***** SOURCE DATA *****

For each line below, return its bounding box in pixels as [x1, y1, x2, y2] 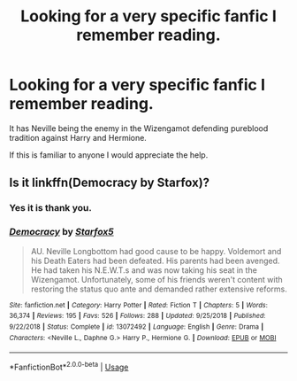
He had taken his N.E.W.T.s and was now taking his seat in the [30, 264, 258, 276]
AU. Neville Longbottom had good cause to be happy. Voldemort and [30, 245, 282, 256]
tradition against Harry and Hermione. [9, 132, 148, 143]
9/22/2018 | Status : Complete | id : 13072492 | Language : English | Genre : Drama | [9, 322, 263, 331]
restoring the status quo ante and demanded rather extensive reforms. [30, 284, 287, 294]
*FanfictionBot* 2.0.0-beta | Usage [9, 361, 129, 372]
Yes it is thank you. [9, 202, 93, 214]
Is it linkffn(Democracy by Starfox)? [9, 175, 210, 190]
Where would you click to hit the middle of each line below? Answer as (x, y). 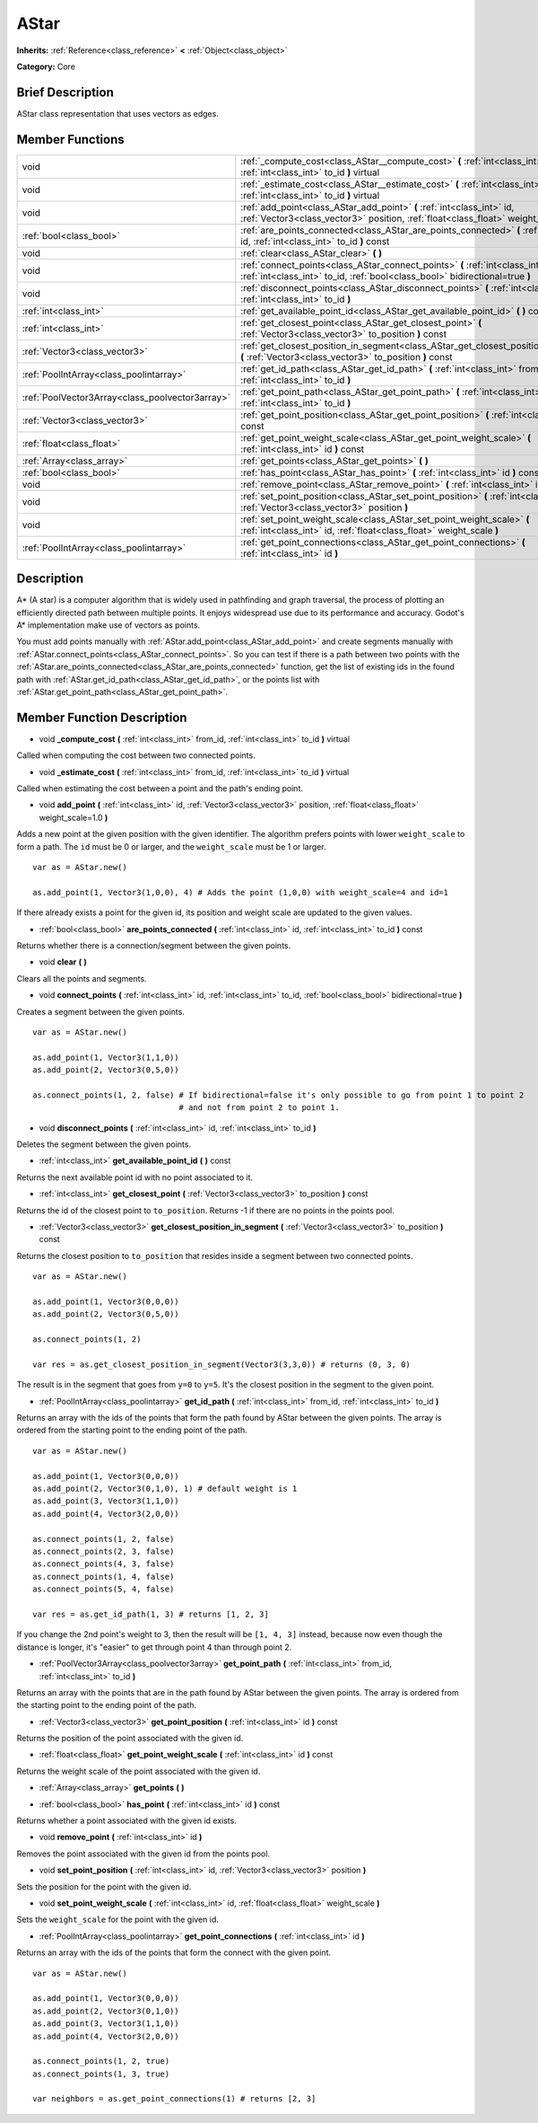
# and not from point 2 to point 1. (259, 1108)
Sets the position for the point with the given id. (104, 1887)
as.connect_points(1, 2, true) (101, 2061)
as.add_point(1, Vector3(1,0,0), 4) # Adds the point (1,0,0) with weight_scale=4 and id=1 (240, 892)
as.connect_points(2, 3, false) (104, 1551)
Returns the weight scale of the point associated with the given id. (139, 1771)
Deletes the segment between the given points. (104, 1144)
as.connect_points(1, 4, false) (104, 1577)
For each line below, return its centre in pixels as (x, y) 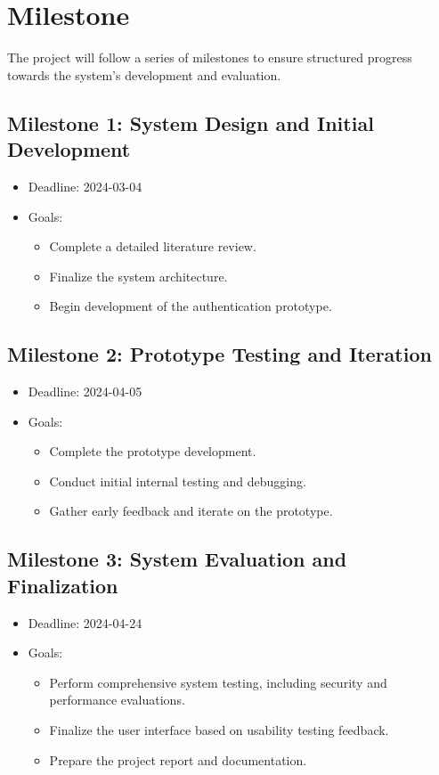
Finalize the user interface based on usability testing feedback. (219, 730)
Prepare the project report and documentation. (178, 759)
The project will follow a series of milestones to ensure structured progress (210, 57)
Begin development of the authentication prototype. (191, 306)
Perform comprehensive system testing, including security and (218, 682)
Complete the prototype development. (153, 451)
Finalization (63, 585)
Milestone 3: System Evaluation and (177, 559)
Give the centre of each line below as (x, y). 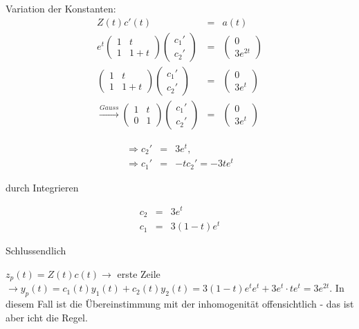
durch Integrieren (42, 187)
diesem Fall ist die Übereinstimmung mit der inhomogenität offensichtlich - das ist (180, 303)
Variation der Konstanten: (61, 8)
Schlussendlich (36, 251)
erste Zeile (139, 273)
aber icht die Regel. (47, 317)
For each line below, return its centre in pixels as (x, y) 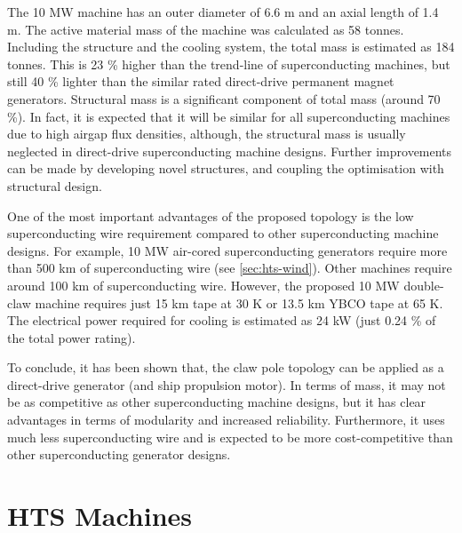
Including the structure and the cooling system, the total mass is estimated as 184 (231, 47)
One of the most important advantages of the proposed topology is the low (211, 215)
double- (424, 285)
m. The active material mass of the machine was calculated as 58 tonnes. (206, 29)
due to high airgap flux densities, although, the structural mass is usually (207, 134)
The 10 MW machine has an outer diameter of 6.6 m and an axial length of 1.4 (223, 12)
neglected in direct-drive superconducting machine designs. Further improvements (230, 151)
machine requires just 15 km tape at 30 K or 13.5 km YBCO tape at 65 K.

*****

EXERCISE AIM | What is needed is an exact copy of the data, with the pictures removed.

RESPONSE BOX |
For each line below, return its bounding box in pixels as [x1, y1, x2, y2] 
He had taken his N.E.W.T.s and was now taking his seat in the [30, 264, 258, 276]
AU. Neville Longbottom had good cause to be happy. Voldemort and [30, 245, 282, 256]
tradition against Harry and Hermione. [9, 132, 148, 143]
9/22/2018 | Status : Complete | id : 13072492 | Language : English | Genre : Drama | [9, 322, 263, 331]
restoring the status quo ante and demanded rather extensive reforms. [30, 284, 287, 294]
*FanfictionBot* 2.0.0-beta | Usage [9, 361, 129, 372]
Yes it is thank you. [9, 202, 93, 214]
Is it linkffn(Democracy by Starfox)? [9, 175, 210, 190]
Where would you click to hit the middle of each line below? Answer as (x, y). 
# and not from point 2 to point 1. (259, 1108)
Sets the position for the point with the given id. (104, 1887)
as.connect_points(1, 2, true) (101, 2061)
as.add_point(1, Vector3(1,0,0), 4) # Adds the point (1,0,0) with weight_scale=4 and id=1 (240, 892)
as.connect_points(2, 3, false) (104, 1551)
Returns the weight scale of the point associated with the given id. (139, 1771)
Deletes the segment between the given points. (104, 1144)
as.connect_points(1, 4, false) (104, 1577)
For each line below, return its centre in pixels as (x, y) 
Finalize the user interface based on usability testing feedback. (219, 730)
Prepare the project report and documentation. (178, 759)
The project will follow a series of milestones to ensure structured progress (210, 57)
Begin development of the authentication prototype. (191, 306)
Perform comprehensive system testing, including security and (218, 682)
Complete the prototype development. (153, 451)
Finalization (63, 585)
Milestone 3: System Evaluation and (177, 559)
Give the centre of each line below as (x, y). 
durch Integrieren (42, 187)
diesem Fall ist die Übereinstimmung mit der inhomogenität offensichtlich - das ist (180, 303)
Variation der Konstanten: (61, 8)
Schlussendlich (36, 251)
erste Zeile (139, 273)
aber icht die Regel. (47, 317)
For each line below, return its centre in pixels as (x, y) 
Including the structure and the cooling system, the total mass is estimated as 184 (231, 47)
One of the most important advantages of the proposed topology is the low (211, 215)
double- (424, 285)
m. The active material mass of the machine was calculated as 58 tonnes. (206, 29)
due to high airgap flux densities, although, the structural mass is usually (207, 134)
The 10 MW machine has an outer diameter of 6.6 m and an axial length of 1.4 (223, 12)
neglected in direct-drive superconducting machine designs. Further improvements (230, 151)
machine requires just 15 km tape at 30 K or 13.5 km YBCO tape at 65 K.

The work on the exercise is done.